EXCERPTED DATA:
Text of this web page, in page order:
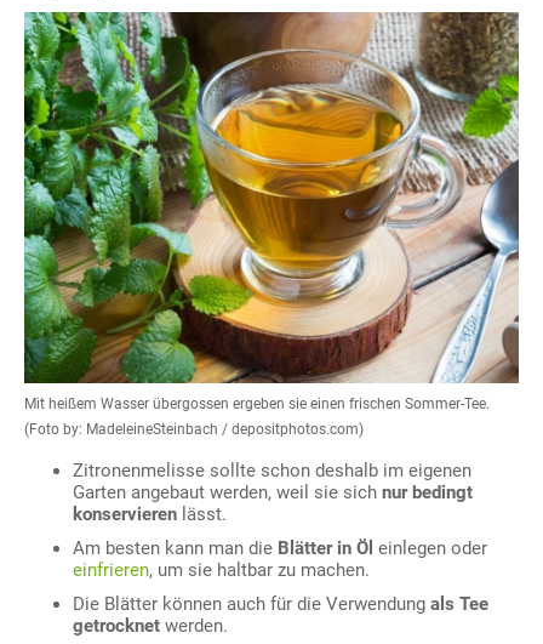
Mit heißem Wasser übergossen ergeben sie einen frischen Sommer-Tee.
(Foto by: MadeleineSteinbach / depositphotos.com)
Zitronenmelisse sollte schon deshalb im eigenen
Garten angebaut werden, weil sie sich nur bedingt
konservieren lässt.
Am besten kann man die Blätter in Öl einlegen oder
einfrieren, um sie haltbar zu machen.
Die Blätter können auch für die Verwendung als Tee
getrocknet werden.
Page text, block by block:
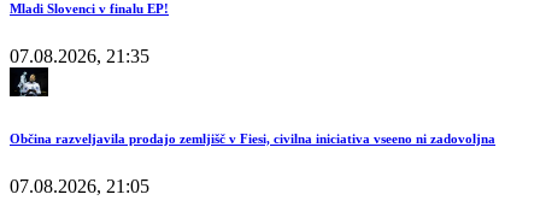
Mladi Slovenci v finalu EP!
07.08.2026, 21:35
Občina razveljavila prodajo zemljišč v Fiesi, civilna iniciativa vseeno ni zadovoljna
07.08.2026, 21:05
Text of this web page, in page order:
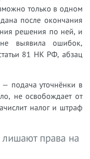
только в одном
после окончания
решения по ней, и
выявила ошибок,
81 НК РФ, абзац
подача уточнёнки в
не освобождает от
налог и штраф
права на
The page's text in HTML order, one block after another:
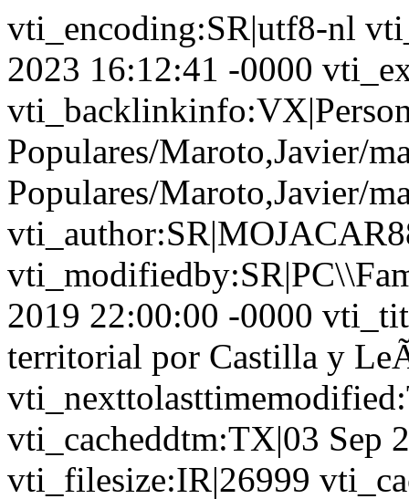
vti_encoding:SR|utf8-nl
2023 16:12:41 -0000
Populares/Maroto,Javier/
Populares/Maroto,Javier/
2019 22:00:00 -0000
territorial por Castilla y
vti_cacheddtm:TX|03 Sep
vti_filesize:IR|26999
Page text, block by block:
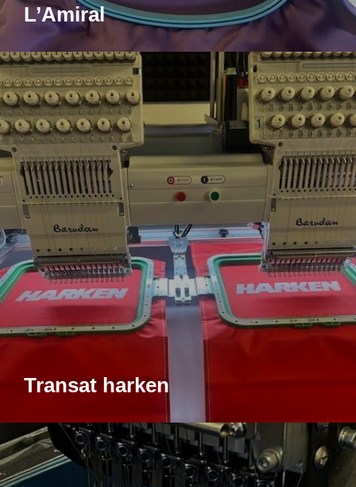
L’Amiral
Transat harken
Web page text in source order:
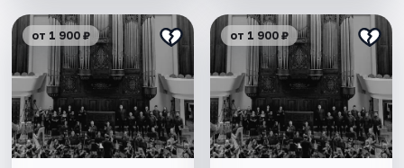
от 1 900 ₽ от 1 900 ₽
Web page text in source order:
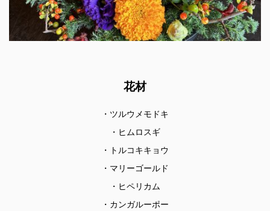
花材
・ツルウメモドキ
・ヒムロスギ
・トルコキキョウ
・マリーゴールド
・ヒペリカム
・カンガルーポー
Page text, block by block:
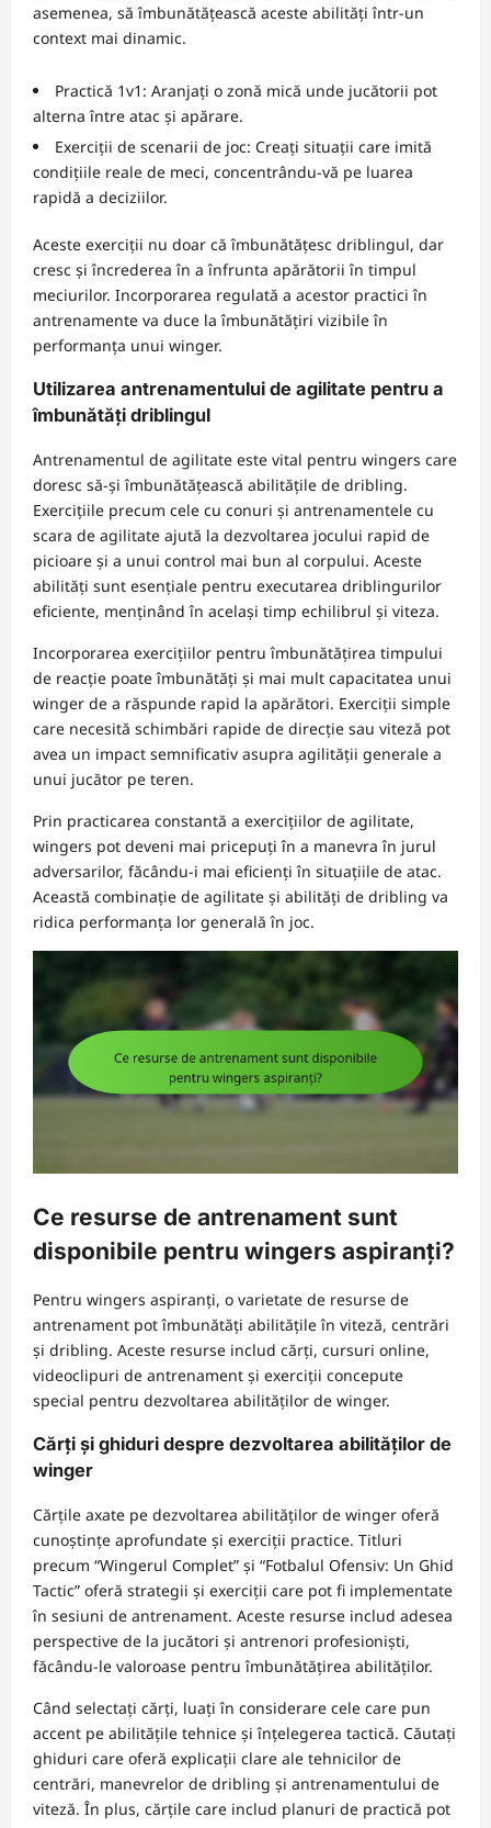
asemenea, să îmbunătățească aceste abilități într-un
context mai dinamic.
Practică 1v1: Aranjați o zonă mică unde jucătorii pot
alterna între atac și apărare.
Exerciții de scenarii de joc: Creați situații care imită
condițiile reale de meci, concentrându-vă pe luarea
rapidă a deciziilor.
Aceste exerciții nu doar că îmbunătățesc driblingul, dar
cresc și încrederea în a înfrunta apărătorii în timpul
meciurilor. Incorporarea regulată a acestor practici în
antrenamente va duce la îmbunătățiri vizibile în
performanța unui winger.
Utilizarea antrenamentului de agilitate pentru a
îmbunătăți driblingul
Antrenamentul de agilitate este vital pentru wingers care
doresc să-și îmbunătățească abilitățile de dribling.
Exercițiile precum cele cu conuri și antrenamentele cu
scara de agilitate ajută la dezvoltarea jocului rapid de
picioare și a unui control mai bun al corpului. Aceste
abilități sunt esențiale pentru executarea driblingurilor
eficiente, menținând în același timp echilibrul și viteza.
Incorporarea exercițiilor pentru îmbunătățirea timpului
de reacție poate îmbunătăți și mai mult capacitatea unui
winger de a răspunde rapid la apărători. Exerciții simple
care necesită schimbări rapide de direcție sau viteză pot
avea un impact semnificativ asupra agilității generale a
unui jucător pe teren.
Prin practicarea constantă a exercițiilor de agilitate,
wingers pot deveni mai pricepuți în a manevra în jurul
adversarilor, făcându-i mai eficienți în situațiile de atac.
Această combinație de agilitate și abilități de dribling va
ridica performanța lor generală în joc.
Ce resurse de antrenament sunt
disponibile pentru wingers aspiranți?
Pentru wingers aspiranți, o varietate de resurse de
antrenament pot îmbunătăți abilitățile în viteză, centrări
și dribling. Aceste resurse includ cărți, cursuri online,
videoclipuri de antrenament și exerciții concepute
special pentru dezvoltarea abilităților de winger.
Cărți și ghiduri despre dezvoltarea abilităților de
winger
Cărțile axate pe dezvoltarea abilităților de winger oferă
cunoștințe aprofundate și exerciții practice. Titluri
precum “Wingerul Complet” și “Fotbalul Ofensiv: Un Ghid
Tactic” oferă strategii și exerciții care pot fi implementate
în sesiuni de antrenament. Aceste resurse includ adesea
perspective de la jucători și antrenori profesioniști,
făcându-le valoroase pentru îmbunătățirea abilităților.
Când selectați cărți, luați în considerare cele care pun
accent pe abilitățile tehnice și înțelegerea tactică. Căutați
ghiduri care oferă explicații clare ale tehnicilor de
centrări, manevrelor de dribling și antrenamentului de
viteză. În plus, cărțile care includ planuri de practică pot
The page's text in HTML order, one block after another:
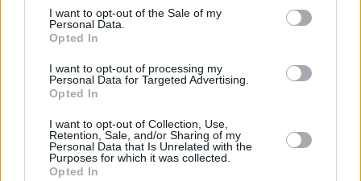
I want to opt-out of the Sale of my
Personal Data.
Opted In
I want to opt-out of processing my
Personal Data for Targeted Advertising.
Opted In
I want to opt-out of Collection, Use,
Retention, Sale, and/or Sharing of my
Personal Data that Is Unrelated with the
Purposes for which it was collected.
Opted In
78), 1 in quella di Parma (un uomo di 80 anni) e 1 in quella di
Bologna (un uomo di 84 anni).
Sono 3 i nuovi pazienti interapia intensiva, che diventano 89 in
tutto il territorio regionale, mentre sono 723
Sul territorio, le 89 persone ricoverate interapia intensiva
così distribuite: 6a
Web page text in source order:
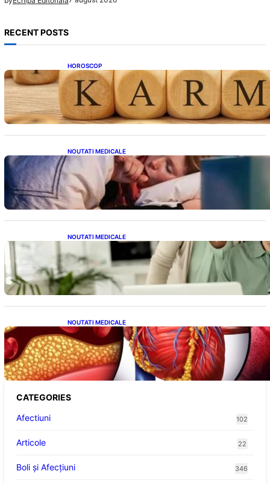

PROBLEM TO SOLVE: Go through the data above and copy each line in which "driblingul" appears.

EXERCISE ANSWER:
Aceste exerciții nu doar că îmbunătățesc driblingul, dar
îmbunătăți driblingul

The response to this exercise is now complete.